Task requirements:
Go line by line through the data below and count those that hold "package". Return only the number.

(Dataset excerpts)
● ● ● ●
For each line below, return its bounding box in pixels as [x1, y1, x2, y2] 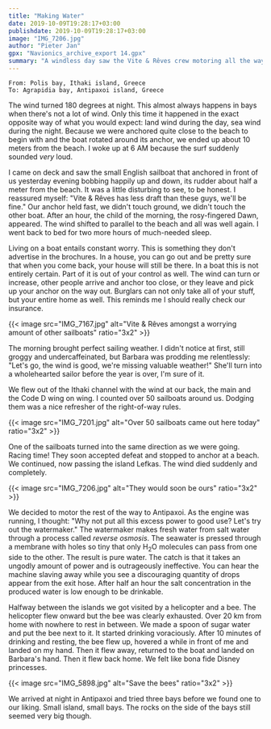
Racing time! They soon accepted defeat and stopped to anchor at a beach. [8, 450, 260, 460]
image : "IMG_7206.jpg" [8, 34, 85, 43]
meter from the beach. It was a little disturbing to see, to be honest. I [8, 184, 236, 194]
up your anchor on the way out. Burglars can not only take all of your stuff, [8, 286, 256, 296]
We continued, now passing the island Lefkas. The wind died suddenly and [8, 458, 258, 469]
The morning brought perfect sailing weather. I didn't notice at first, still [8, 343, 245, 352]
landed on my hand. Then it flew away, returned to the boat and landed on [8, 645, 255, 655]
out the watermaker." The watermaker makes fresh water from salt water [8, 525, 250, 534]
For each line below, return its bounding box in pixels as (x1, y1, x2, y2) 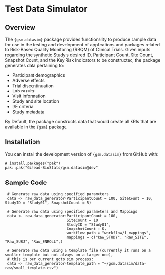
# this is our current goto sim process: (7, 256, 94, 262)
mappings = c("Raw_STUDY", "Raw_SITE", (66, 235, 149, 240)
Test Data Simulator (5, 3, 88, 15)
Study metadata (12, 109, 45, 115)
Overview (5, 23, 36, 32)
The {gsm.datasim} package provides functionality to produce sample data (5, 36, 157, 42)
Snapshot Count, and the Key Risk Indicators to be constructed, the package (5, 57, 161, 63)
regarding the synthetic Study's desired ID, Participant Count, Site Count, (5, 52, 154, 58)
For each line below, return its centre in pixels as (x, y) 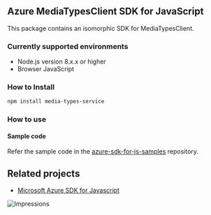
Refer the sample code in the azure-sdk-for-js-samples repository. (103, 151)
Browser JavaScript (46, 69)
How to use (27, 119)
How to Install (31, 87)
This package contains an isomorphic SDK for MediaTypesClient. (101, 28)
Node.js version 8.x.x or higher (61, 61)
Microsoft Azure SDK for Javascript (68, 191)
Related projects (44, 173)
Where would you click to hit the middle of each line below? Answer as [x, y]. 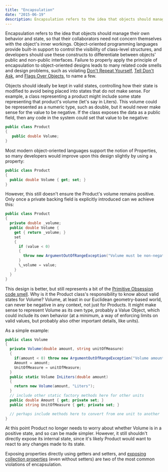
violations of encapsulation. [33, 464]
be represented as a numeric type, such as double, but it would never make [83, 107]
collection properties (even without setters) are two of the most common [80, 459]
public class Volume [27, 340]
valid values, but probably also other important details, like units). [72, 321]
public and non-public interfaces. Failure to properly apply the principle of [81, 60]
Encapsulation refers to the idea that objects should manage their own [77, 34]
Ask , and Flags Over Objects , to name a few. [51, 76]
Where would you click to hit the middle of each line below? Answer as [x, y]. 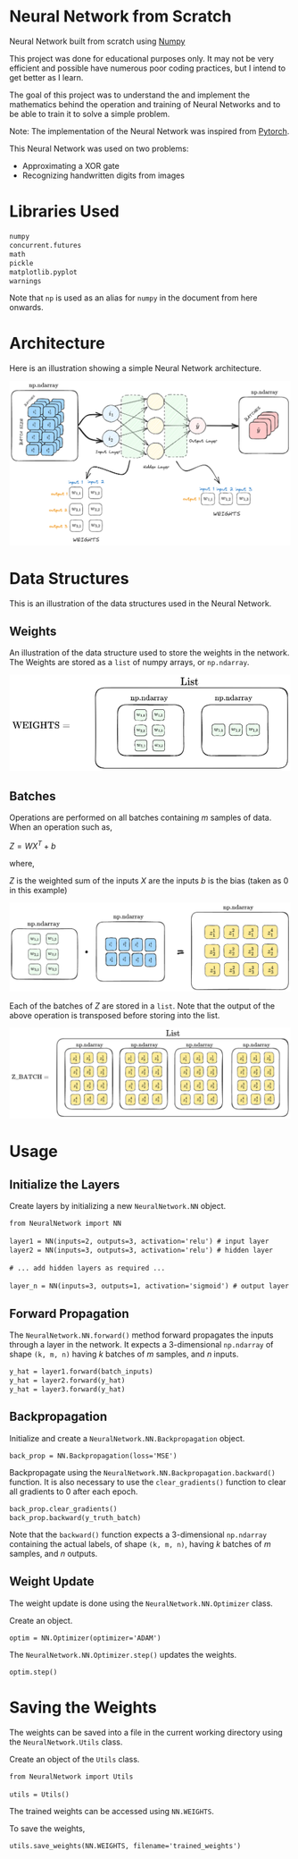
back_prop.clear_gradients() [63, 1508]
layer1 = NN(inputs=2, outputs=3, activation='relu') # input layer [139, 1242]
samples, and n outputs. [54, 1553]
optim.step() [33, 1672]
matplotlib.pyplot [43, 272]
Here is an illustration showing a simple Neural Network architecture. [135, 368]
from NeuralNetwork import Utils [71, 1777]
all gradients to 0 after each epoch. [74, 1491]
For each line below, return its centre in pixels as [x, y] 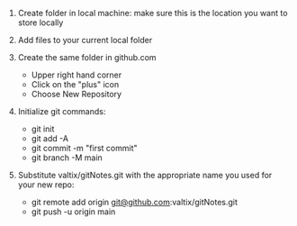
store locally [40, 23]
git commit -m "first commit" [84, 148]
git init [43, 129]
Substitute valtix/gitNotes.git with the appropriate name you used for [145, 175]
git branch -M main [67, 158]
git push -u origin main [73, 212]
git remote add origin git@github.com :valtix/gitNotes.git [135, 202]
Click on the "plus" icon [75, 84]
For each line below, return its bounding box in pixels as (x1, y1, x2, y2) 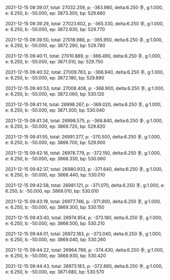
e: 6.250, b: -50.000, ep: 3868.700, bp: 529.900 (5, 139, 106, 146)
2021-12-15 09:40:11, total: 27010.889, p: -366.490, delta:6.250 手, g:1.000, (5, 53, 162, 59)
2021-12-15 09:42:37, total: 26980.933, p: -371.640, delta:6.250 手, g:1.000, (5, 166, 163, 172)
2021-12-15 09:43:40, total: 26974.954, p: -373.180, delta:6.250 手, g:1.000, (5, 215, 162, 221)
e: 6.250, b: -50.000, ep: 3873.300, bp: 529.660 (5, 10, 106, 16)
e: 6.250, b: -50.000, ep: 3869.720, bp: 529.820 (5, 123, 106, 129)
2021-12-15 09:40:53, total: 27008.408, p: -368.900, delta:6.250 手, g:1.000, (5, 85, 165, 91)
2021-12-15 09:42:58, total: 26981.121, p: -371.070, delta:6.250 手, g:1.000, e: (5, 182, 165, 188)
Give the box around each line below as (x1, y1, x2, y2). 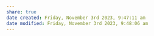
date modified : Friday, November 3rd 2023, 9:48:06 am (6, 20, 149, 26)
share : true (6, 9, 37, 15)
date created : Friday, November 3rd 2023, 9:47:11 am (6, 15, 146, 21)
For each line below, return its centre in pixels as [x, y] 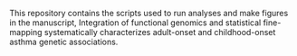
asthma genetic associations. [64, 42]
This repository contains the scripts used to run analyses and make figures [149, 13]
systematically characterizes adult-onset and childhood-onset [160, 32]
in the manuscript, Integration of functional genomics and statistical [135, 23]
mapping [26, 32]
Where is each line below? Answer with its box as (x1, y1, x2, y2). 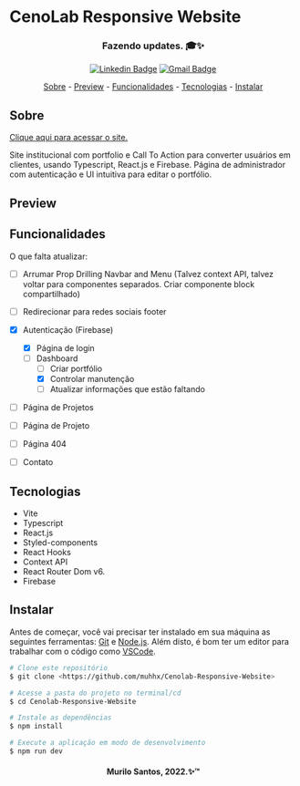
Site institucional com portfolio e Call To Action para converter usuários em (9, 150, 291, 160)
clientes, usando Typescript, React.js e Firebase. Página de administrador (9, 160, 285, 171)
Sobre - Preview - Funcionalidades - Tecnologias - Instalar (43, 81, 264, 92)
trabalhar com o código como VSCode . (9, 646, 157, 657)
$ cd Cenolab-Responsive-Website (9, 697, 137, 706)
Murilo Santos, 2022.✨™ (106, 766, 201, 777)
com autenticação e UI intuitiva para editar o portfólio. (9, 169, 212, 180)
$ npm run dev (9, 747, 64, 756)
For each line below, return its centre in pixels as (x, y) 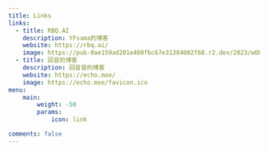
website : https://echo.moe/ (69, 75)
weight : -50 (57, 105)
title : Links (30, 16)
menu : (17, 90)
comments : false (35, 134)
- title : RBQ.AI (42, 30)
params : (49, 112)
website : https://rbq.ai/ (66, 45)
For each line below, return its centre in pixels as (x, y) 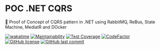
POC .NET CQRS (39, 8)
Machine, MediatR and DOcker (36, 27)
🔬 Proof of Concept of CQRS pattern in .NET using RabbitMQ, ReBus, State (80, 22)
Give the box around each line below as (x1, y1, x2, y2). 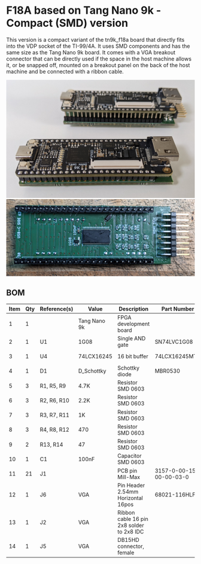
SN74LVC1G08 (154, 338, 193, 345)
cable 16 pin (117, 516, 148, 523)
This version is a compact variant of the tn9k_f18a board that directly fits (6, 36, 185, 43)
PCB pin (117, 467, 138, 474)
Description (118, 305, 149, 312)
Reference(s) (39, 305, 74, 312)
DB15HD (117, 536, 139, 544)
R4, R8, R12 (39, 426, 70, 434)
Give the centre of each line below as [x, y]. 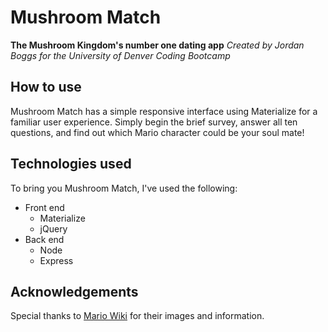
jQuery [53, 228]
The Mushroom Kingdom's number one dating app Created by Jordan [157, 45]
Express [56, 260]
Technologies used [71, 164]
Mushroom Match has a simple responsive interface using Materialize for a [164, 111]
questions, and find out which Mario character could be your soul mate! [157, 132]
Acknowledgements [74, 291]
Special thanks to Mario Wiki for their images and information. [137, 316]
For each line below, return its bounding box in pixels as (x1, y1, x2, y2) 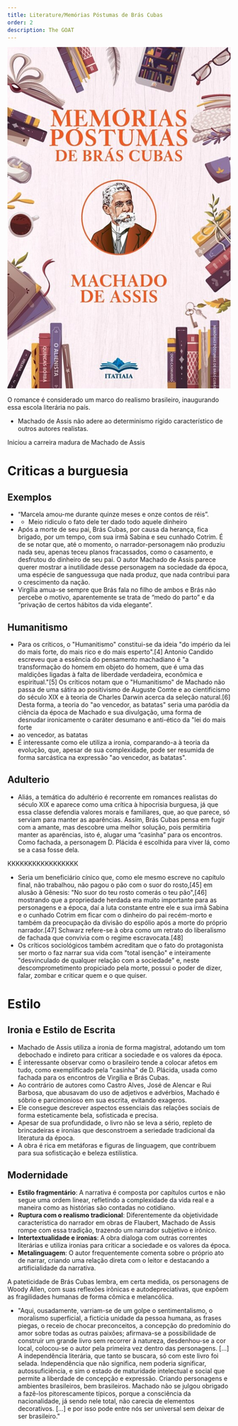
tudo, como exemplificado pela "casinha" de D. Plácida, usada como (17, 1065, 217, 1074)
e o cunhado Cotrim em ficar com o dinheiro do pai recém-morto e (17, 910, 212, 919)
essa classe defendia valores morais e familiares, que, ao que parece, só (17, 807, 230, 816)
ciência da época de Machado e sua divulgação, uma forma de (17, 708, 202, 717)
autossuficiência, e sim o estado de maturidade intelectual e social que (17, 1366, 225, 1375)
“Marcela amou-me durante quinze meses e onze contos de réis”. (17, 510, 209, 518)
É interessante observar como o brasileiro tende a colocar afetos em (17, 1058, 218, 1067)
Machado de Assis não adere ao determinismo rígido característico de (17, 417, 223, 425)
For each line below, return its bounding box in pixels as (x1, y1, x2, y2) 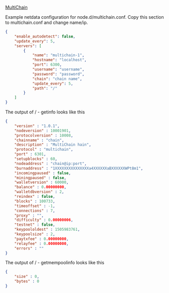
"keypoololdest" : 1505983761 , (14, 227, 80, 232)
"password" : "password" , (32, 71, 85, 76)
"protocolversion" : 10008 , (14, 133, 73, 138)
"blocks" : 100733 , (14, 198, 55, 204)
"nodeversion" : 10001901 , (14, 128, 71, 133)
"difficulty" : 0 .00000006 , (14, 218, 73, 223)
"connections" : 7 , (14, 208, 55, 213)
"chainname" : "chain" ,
● ● ● ●
Exercise output:
3